An undirected edge doesn’t have the little arrows.
It can be confusing to mix the two types of edges. In general, you should either have all undirected edges or all directed edges. If you want a directed edge to go both ways, you can always draw two lines. This makes it more clear to the reader.
A graph can also be weighted or unweighted. In an unweighted graph, all we care about is if the relationship exists. In a weighted graph there is some value related to the relationship. For example, if we make a graph of airports and connected them by plane flights, the flights have a cost. You cannot travel one one airport to another for free, you need to buy a ticket.
Graph Representations¶
There are two primary data structures used to represent graphs. Each has it’s own advantages and disadvantages. The adjacency matrix stores the graph into a matrix. This has a fast runtime but uses a lot of memory. The adjacency list stores the graph in an array of linked lists. This can use less memory, but requires a higher runtime.
We will look at the two structures conceptually before we look at their implementations.
We will start with a directed graph as our example.
This graph has 5 nodes (0,1,2,3,4). For an adjacency matrix we make a \(n\) by \(n\) matrix. In this case, we need a \(5\) by \(5\) matrix. In each location, we place one of three values.
0 means travel over this edge has no cost
\(x \neq 0\) means the edge has a cost \(x\)
\(\infty\) means the edge does not exist
We will store the values in a matrix where the row is the from node and the column is the to node. Position M[a][b]
stores the cost to travel from node a
to node b
.
M[from][to] | 0 | 1 | 2 | 3 | 4 |
---|---|---|---|---|---|
0 | 0 | 7 | ∞ | ∞ | ∞ |
1 | ∞ | 0 | 4 | ∞ | ∞ |
2 | ∞ | 9 | 0 | 5 | ∞ |
3 | 1 | ∞ | ∞ | 0 | ∞ |
4 | ∞ | 3 | 2 | ∞ | 0 |
The diagonal of the matrix is all zeros. It is free to move from node 1 to node 1, actually you don’t move at all. The diagonal is telling us it is free to stay were you are. There is an edge of length 5 from node 2 to node 3, this is shown as M[2][3]=5
. There is no edge connecting node 1 to node 0, this is why that position has an infinity.

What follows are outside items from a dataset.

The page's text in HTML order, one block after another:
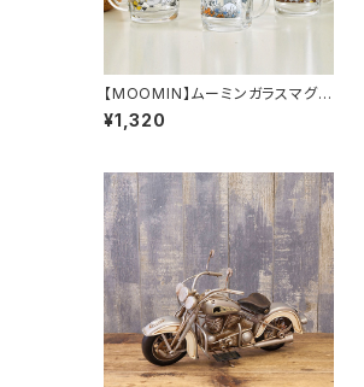
【MOOMIN】ムーミンガラスマグ
（コミックス）
¥1,320
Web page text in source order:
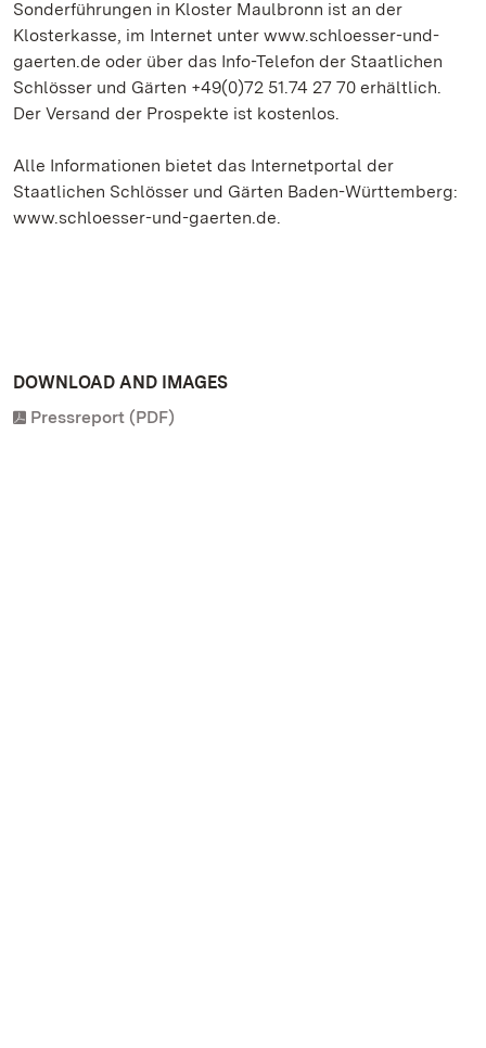
Sonderführungen in Kloster Maulbronn ist an der
Klosterkasse, im Internet unter www.schloesser-und-
gaerten.de oder über das Info-Telefon der Staatlichen
Schlösser und Gärten +49(0)72 51.74 27 70 erhältlich.
Der Versand der Prospekte ist kostenlos.
Alle Informationen bietet das Internetportal der
Staatlichen Schlösser und Gärten Baden-Württemberg:
www.schloesser-und-gaerten.de.
DOWNLOAD AND IMAGES
Pressreport (PDF)
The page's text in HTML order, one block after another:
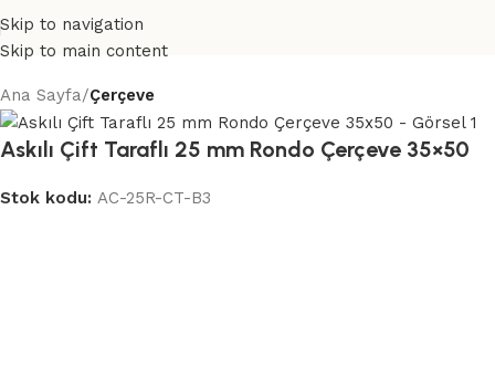
Skip to navigation
Skip to main content
Ana Sayfa Çerçeve
Askılı Çift Taraflı 25 mm Rondo Çerçeve 35×50
Stok kodu: AC-25R-CT-B3
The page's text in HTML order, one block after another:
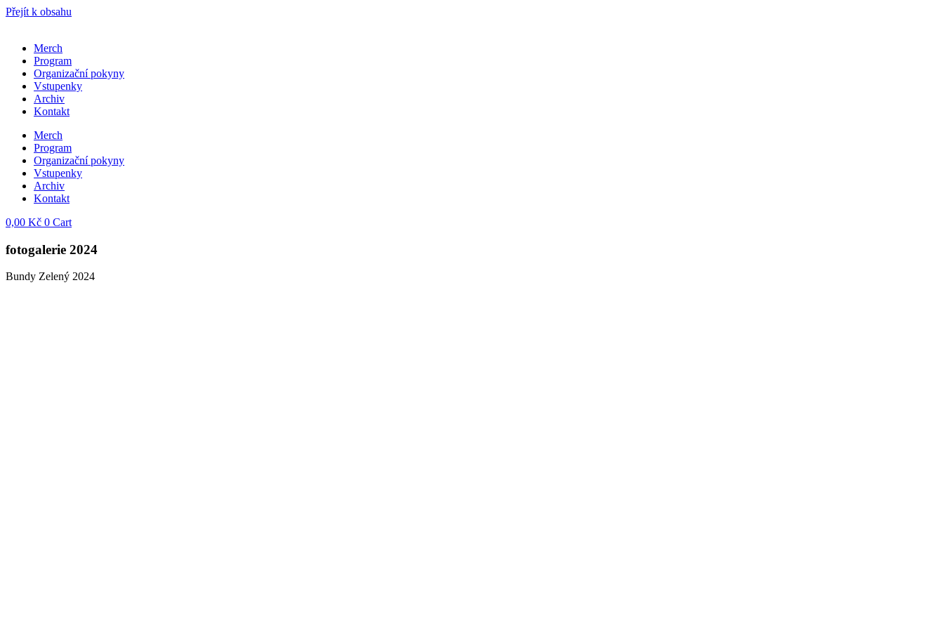
Přejít k obsahu
Merch
Program
Organizační pokyny
Vstupenky
Archiv
Kontakt
Merch
Program
Organizační pokyny
Vstupenky
Archiv
Kontakt
0,00 Kč 0 Cart
fotogalerie 2024
Bundy Zelený 2024
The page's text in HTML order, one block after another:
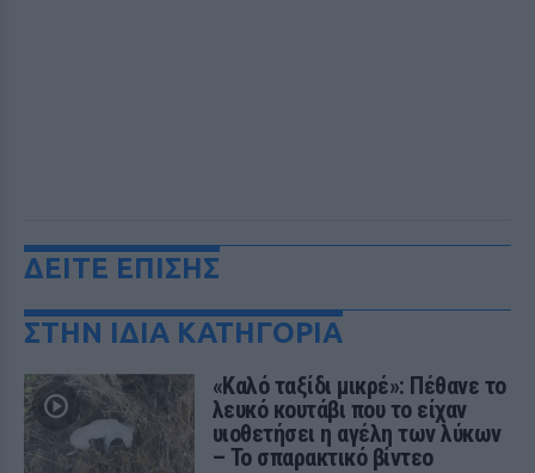
ΔΕΙΤΕ ΕΠΙΣΗΣ
ΣΤΗΝ ΙΔΙΑ ΚΑΤΗΓΟΡΙΑ
«Καλό ταξίδι μικρέ»: Πέθανε το
λευκό κουτάβι που το είχαν
υιοθετήσει η αγέλη των λύκων
– Το σπαρακτικό βίντεο
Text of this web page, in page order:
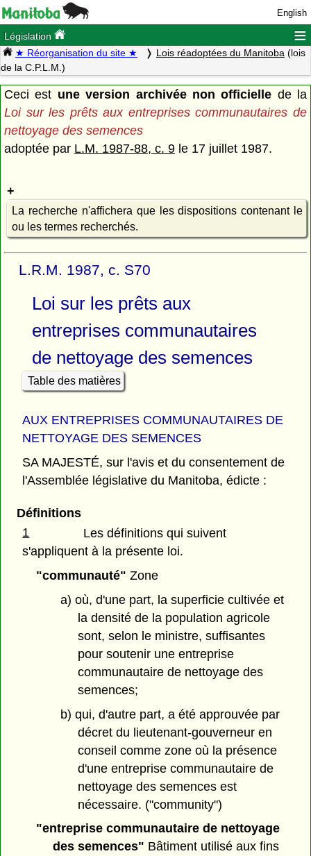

If the graph has \(n\) nodes, the matrix always has \(n^2\) spaces. This means the memory usage of the matrix will always be \(O(n^2)\), even if barely any edges exist.
An adjacency list also has \(O(n^2)\) worst case memory usage, but it can take advantage of missing edges. We create an array of linked lists. We store only the edges that exist and their weights. Edges not stored in the data structure are assumed to not exist. The diagonal is assumed to be zero. This sames memory, but will cost us in implementation.
The same graph is represented as an adjacency list below.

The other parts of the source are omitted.